Comments

1
An excellent blend of adaptations. Many fathers insures genetic variation. And a stable relationship insures young survive to adulthood. Viola! Survival!
2
One of the main problems with the implied comparison between Damselfish and humans is that, because Damselfish lay eggs that are fertilized outside the mother's body, the concept of cuckoldry doesn't really apply. Cuckoldry can (and does) happen frequently in humans, because the egg is fertilized and matures inside the mother's body. Concealed ovulation only adds to the human female's ability to deceive a male into thinking that a child is his, when it is not.

I realize that there are monogamous species of animals out there (although, it should be noted, that the 'mating season' definition means that animal monogamy is serial monogamy), but I honestly don't think humans are one of them.
3
Why am I thinking about Troy McClure's fish fetish?
4
So you're defending monogamy now?
5
Unfortunately, humans don't have a mating season. I wish we did. Think how much more productive I could be if I weren't so easily distracted by sex, but for a couple weeks a year.
6
This kind of evolutionary argument for human behaviour is deeply flawed. These studies on mating behaviour of animals are very interesting, and how different animals maximise their evolutionary potential via various strategies of mating is very enlightening to the processes of evolution.
However, human behaviours are a product such a complex set of interacting environmental and genetic inputs. I would suggest that there are many things our ancestors did that I feel no urge to do.
Ultimately, trying to detangle this web, especially with such a complex trait as human behaviour, or sexual desires, is going to be a fruitless and pointless task.
Does it matter if an urge or desire I feel is genetic or somehow from my environment? If it is not genetic is it less valid? I don't think it should be.

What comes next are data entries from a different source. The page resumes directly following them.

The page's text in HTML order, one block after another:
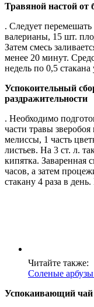
Травяной настой от
. Следует
валерианы, 15 шт.
Затем смесь
менее 20 минут.
недель по 0,5
Успокоительный
раздражительности
. Необходимо
части травы
мелиссы, 1 часть
листьев. На 3 ст. л.
кипятка. Заваренная
часов, а затем
стакану 4 раза в
Читайте также:
Соленые
Успокаивающий чай
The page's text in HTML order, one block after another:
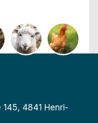
145, 4841 Henri-
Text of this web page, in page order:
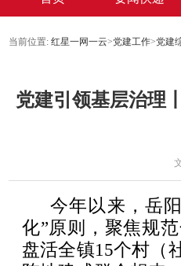
当前位置: 红星一网一云>党建工作>党建
党建引领基层治理
今年以来，岳
化”原则，聚焦规
盘活全镇15个村（
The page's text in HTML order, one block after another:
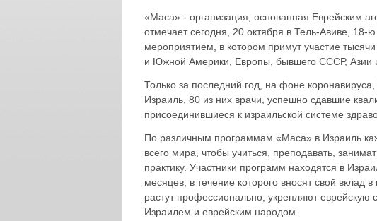
«Маса» - организация, основанная Еврейским
отмечает сегодня, 20 октября в Тель-Авиве,
мероприятием, в котором примут участие
и Южной Америки, Европы, бывшего СССР, Азии и
Только за последний год, на фоне
Израиль, 80 из них врачи, успешно сдавшие
присоединившиеся к израильской системе
По различным программам «Маса» в Израиль
всего мира, чтобы учиться, преподавать,
практику. Участники программ находятся в
месяцев, в течение которого вносят свой вклад
растут профессионально, укрепляют
Израилем и еврейским народом.
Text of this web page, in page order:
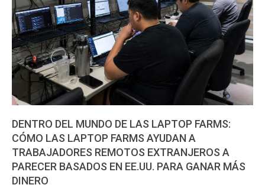
DENTRO DEL MUNDO DE LAS LAPTOP FARMS:
CÓMO LAS LAPTOP FARMS AYUDAN A
TRABAJADORES REMOTOS EXTRANJEROS A
PARECER BASADOS EN EE.UU. PARA GANAR MÁS
DINERO
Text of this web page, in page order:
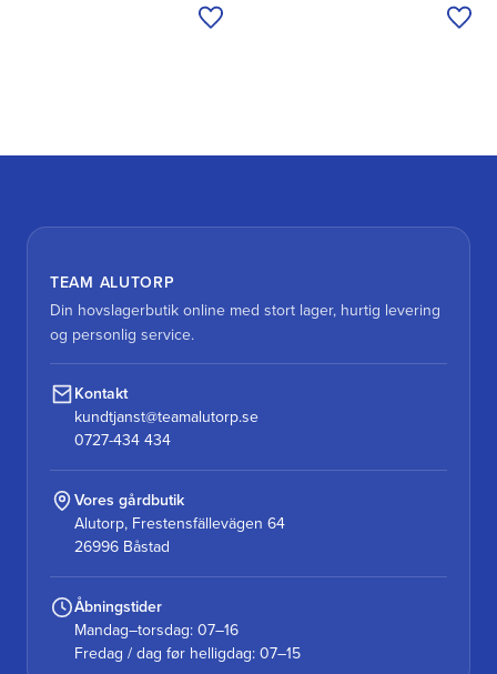
Tilføj til ønskeliste
TEAM ALUTORP
Din hovslagerbutik online med stort lager, hurtig levering
og personlig service.
Kontakt
kundtjanst@teamalutorp.se
0727-434 434
Vores gårdbutik
Alutorp, Frestensfällevägen 64
26996 Båstad
Åbningstider
Mandag–torsdag: 07–16
Fredag / dag før helligdag: 07–15

My point is, we know how people are now, some don't want to be monogamous, some do. Just be comfortable with who you are and don't make promises you can't keep.
7
It's a good thing I don't plan on having children. Now I don't have to remain monogamous. Except that I remain that way because I have a strong bond with my partner, and the risk of STDs is enough to keep me from sleeping around.
8
This is why looking to the animal kingdom for what is "natural" or "normal" has little bearing on what actually works in an honest and communicative relationship. Please, go find me a study that shows a species where a mating pair brings back a third for mutual gratification for all parties involved? Or how about a species that dresses up as other species to turn themselves or others on? There are loads of things that work for humans that aren't reflected in the animal kingdom and lots of things that work in the animal kingdom that won't fly with humans.

It's good to see that in nature, all manner of relationships exist, but just as a mormon cannot justify a patriarchal polygamous marriage as "the answer" because it's relatively common in the animal kingdom, nor do we throw up our hands and say, "well, monogamous birds cheat on each other so all bets are off for monogamy"

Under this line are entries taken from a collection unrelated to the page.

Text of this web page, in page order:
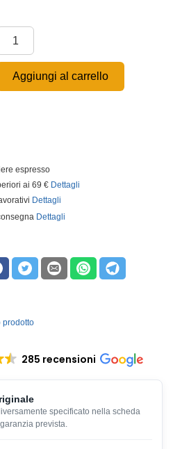
Aggiungi al carrello
espresso
ai 69 € Dettagli
Dettagli
Dettagli
prodotto
285 recensioni
specificato nella scheda
prevista.
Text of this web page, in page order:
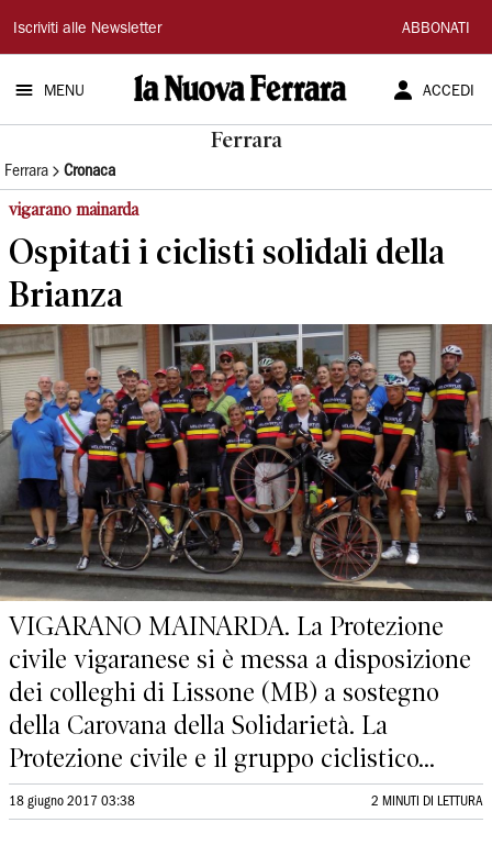
La
Nuova
Ferrara
Iscriviti alle Newsletter ABBONATI
MENU ACCEDI
Ferrara
Ferrara Cronaca
vigarano mainarda
Ospitati i ciclisti solidali della
Brianza
VIGARANO MAINARDA. La Protezione
civile vigaranese si è messa a disposizione
dei colleghi di Lissone (MB) a sostegno
della Carovana della Solidarietà. La
Protezione civile e il gruppo ciclistico...
18 giugno 2017 03:38 2 MINUTI DI LETTURA

Once again, Dan, I would plead with you, If you won't accept "homosexuality isn't natural" as meaning anything at all (besides being downright wrong it's not an argument against gay marriage) neither should you continue to spout this nonsense about how "unnatural" monogamy is. If it works for a couple, great. If people mutually agree to some other arrangement, great as well.
9
I think some people are missing the point. If you read the entire blog post, it is purely a look at monogamy in animals with a slight reference to how this might have implications on human sexual behavior. It's science; if you can't infer that human sexuality is clearly much more complex than a fish's or a bird's, than that's on you. I doubt the author meant to take much of a stance on monogamy one way or the other...
10
The author here. Of course I'm not trying to make a one to one comparison between fish and humans. I was being slightly cheeky with my last comment. However, I do think it's interesting to explore the factors that lead to different types of mating systems and bi-parental care is one factor that can lead to monogamy. Of course you could argue that humans are not obligately bi-parental (in the case of the Acanthochromis the whole brood dies if one mate is removed) and there is the hugely confounding factor of how you define monogamy in humans. Humans are the only species I know of that can "mate" without producing offspring.
11
@9+10, yes you are right, this is more within the context that Dan likes evolutionary explanations for polygamy/non-mongamy, and it is a subject that has come up before.

As a geneticist, I would (and did) question the fact that these studies are in any way applicable to humans. However, I am aware that I am inherently distrustful of these behavioural studies, and that the blog itself was well written and fair in the way it dealt with the comparison with humans.